● PROBLEM DETAILS: Leave out the pictures and copy everything else in the entries exactly.

* * *

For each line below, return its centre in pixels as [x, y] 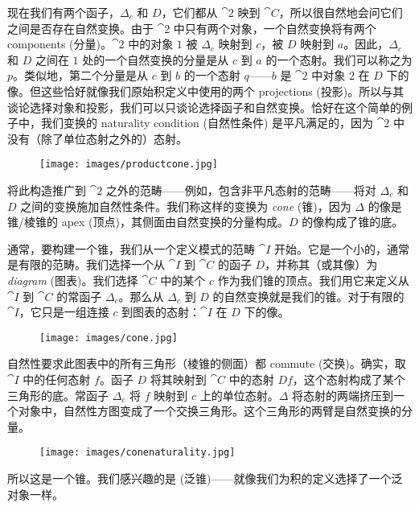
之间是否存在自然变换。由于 [80, 28]
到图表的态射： [161, 312]
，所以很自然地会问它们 [341, 12]
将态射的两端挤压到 [342, 395]
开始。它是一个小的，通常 [342, 248]
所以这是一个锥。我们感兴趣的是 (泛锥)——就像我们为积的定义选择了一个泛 [205, 478]
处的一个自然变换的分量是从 [156, 59]
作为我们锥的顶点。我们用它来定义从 [313, 280]
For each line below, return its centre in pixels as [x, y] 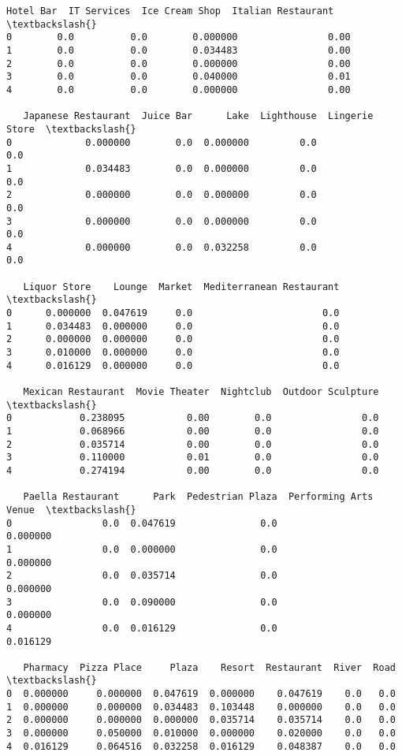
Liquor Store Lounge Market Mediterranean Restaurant [181, 287]
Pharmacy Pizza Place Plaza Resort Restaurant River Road [209, 667]
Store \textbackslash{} [71, 129]
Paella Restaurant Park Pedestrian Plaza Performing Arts [198, 497]
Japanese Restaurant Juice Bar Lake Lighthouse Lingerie [198, 116]
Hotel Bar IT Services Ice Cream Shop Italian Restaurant [170, 11]
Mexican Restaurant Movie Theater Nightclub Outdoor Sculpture [201, 392]
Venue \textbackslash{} [71, 510]
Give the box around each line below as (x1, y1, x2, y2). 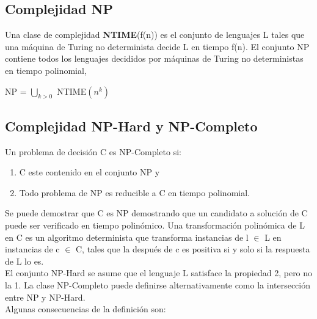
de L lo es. (5, 254, 44, 267)
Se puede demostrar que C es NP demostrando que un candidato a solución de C (5, 207, 308, 219)
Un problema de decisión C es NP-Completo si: (5, 145, 181, 158)
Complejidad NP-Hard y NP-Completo (5, 116, 258, 135)
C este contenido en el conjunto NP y (19, 166, 160, 178)
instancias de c (5, 243, 60, 255)
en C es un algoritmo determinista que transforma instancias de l (5, 230, 249, 243)
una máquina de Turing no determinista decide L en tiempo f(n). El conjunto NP (5, 40, 310, 53)
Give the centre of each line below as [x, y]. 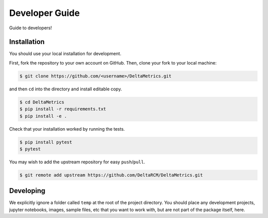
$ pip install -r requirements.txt [63, 109]
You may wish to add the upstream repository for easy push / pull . [77, 162]
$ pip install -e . [43, 116]
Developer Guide [44, 13]
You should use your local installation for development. [65, 54]
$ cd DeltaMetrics [42, 102]
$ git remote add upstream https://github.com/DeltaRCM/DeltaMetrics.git [111, 175]
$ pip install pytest [46, 142]
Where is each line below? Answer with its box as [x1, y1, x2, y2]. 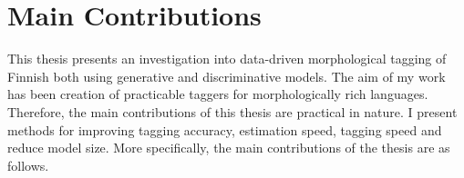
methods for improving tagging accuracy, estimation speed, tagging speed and [7, 120, 442, 139]
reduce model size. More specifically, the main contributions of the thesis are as [7, 138, 450, 157]
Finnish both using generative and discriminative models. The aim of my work [7, 66, 446, 85]
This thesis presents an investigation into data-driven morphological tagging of [7, 49, 447, 68]
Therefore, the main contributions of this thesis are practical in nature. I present [7, 102, 458, 121]
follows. [7, 155, 49, 174]
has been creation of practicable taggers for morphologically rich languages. [7, 84, 428, 104]
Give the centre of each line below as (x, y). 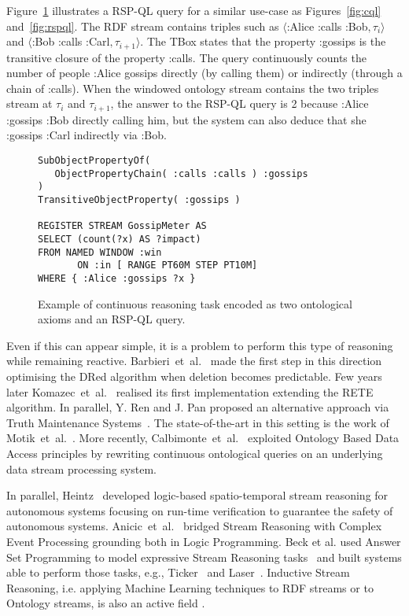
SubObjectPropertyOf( (94, 161)
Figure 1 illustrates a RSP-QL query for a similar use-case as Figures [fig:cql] (194, 10)
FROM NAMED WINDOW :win (100, 252)
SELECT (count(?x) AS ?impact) (120, 239)
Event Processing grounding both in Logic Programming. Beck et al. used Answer (204, 541)
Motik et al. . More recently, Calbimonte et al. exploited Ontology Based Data (203, 438)
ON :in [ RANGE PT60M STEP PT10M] (168, 266)
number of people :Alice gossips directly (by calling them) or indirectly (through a (204, 73)
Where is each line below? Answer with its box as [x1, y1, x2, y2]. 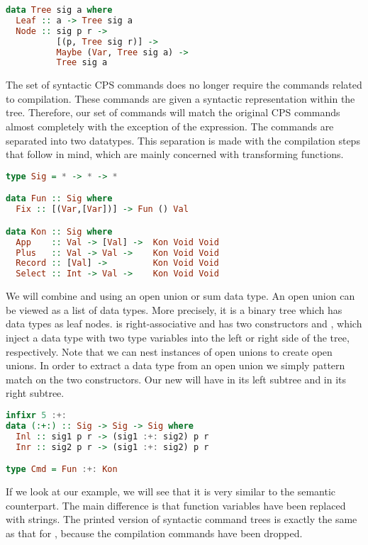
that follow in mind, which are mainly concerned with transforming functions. [6, 147, 344, 162]
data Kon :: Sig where [6, 226, 113, 237]
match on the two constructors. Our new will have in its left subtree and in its [6, 371, 347, 386]
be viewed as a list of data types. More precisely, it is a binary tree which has [6, 302, 342, 317]
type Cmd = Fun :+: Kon [6, 464, 118, 475]
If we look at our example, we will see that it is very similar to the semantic [6, 483, 336, 498]
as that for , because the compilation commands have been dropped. [6, 525, 303, 540]
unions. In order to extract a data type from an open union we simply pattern [6, 358, 345, 373]
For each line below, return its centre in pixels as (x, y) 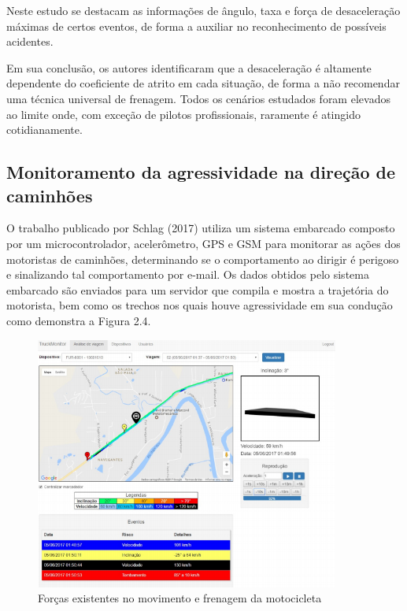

* * *

● REPLY:
For each line below, return its centre in pixels as [x, y] 
之间是否存在自然变换。由于 [80, 28]
到图表的态射： [161, 312]
，所以很自然地会问它们 [341, 12]
将态射的两端挤压到 [342, 395]
开始。它是一个小的，通常 [342, 248]
所以这是一个锥。我们感兴趣的是 (泛锥)——就像我们为积的定义选择了一个泛 [205, 478]
处的一个自然变换的分量是从 [156, 59]
作为我们锥的顶点。我们用它来定义从 [313, 280]
For each line below, return its centre in pixels as [x, y] 
Liquor Store Lounge Market Mediterranean Restaurant [181, 287]
Pharmacy Pizza Place Plaza Resort Restaurant River Road [209, 667]
Store \textbackslash{} [71, 129]
Paella Restaurant Park Pedestrian Plaza Performing Arts [198, 497]
Japanese Restaurant Juice Bar Lake Lighthouse Lingerie [198, 116]
Hotel Bar IT Services Ice Cream Shop Italian Restaurant [170, 11]
Mexican Restaurant Movie Theater Nightclub Outdoor Sculpture [201, 392]
Venue \textbackslash{} [71, 510]
Give the box around each line below as (x1, y1, x2, y2). 
de L lo es. (5, 254, 44, 267)
Se puede demostrar que C es NP demostrando que un candidato a solución de C (5, 207, 308, 219)
Un problema de decisión C es NP-Completo si: (5, 145, 181, 158)
Complejidad NP-Hard y NP-Completo (5, 116, 258, 135)
C este contenido en el conjunto NP y (19, 166, 160, 178)
instancias de c (5, 243, 60, 255)
en C es un algoritmo determinista que transforma instancias de l (5, 230, 249, 243)
una máquina de Turing no determinista decide L en tiempo f(n). El conjunto NP (5, 40, 310, 53)
Give the centre of each line below as [x, y]. 
$ pip install -r requirements.txt [63, 109]
You may wish to add the upstream repository for easy push / pull . [77, 162]
$ pip install -e . [43, 116]
Developer Guide [44, 13]
You should use your local installation for development. [65, 54]
$ cd DeltaMetrics [42, 102]
$ git remote add upstream https://github.com/DeltaRCM/DeltaMetrics.git [111, 175]
$ pip install pytest [46, 142]
Where is each line below? Answer with its box as [x1, y1, x2, y2]. 
methods for improving tagging accuracy, estimation speed, tagging speed and [7, 120, 442, 139]
reduce model size. More specifically, the main contributions of the thesis are as [7, 138, 450, 157]
Finnish both using generative and discriminative models. The aim of my work [7, 66, 446, 85]
This thesis presents an investigation into data-driven morphological tagging of [7, 49, 447, 68]
Therefore, the main contributions of this thesis are practical in nature. I present [7, 102, 458, 121]
follows. [7, 155, 49, 174]
has been creation of practicable taggers for morphologically rich languages. [7, 84, 428, 104]
Give the centre of each line below as (x, y). 
SubObjectPropertyOf( (94, 161)
Figure 1 illustrates a RSP-QL query for a similar use-case as Figures [fig:cql] (194, 10)
FROM NAMED WINDOW :win (100, 252)
SELECT (count(?x) AS ?impact) (120, 239)
Event Processing grounding both in Logic Programming. Beck et al. used Answer (204, 541)
Motik et al. . More recently, Calbimonte et al. exploited Ontology Based Data (203, 438)
ON :in [ RANGE PT60M STEP PT10M] (168, 266)
number of people :Alice gossips directly (by calling them) or indirectly (through a (204, 73)
Where is each line below? Answer with its box as [x1, y1, x2, y2]. 
that follow in mind, which are mainly concerned with transforming functions. [6, 147, 344, 162]
data Kon :: Sig where [6, 226, 113, 237]
match on the two constructors. Our new will have in its left subtree and in its [6, 371, 347, 386]
be viewed as a list of data types. More precisely, it is a binary tree which has [6, 302, 342, 317]
type Cmd = Fun :+: Kon [6, 464, 118, 475]
If we look at our example, we will see that it is very similar to the semantic [6, 483, 336, 498]
as that for , because the compilation commands have been dropped. [6, 525, 303, 540]
unions. In order to extract a data type from an open union we simply pattern [6, 358, 345, 373]
For each line below, return its centre in pixels as (x, y) 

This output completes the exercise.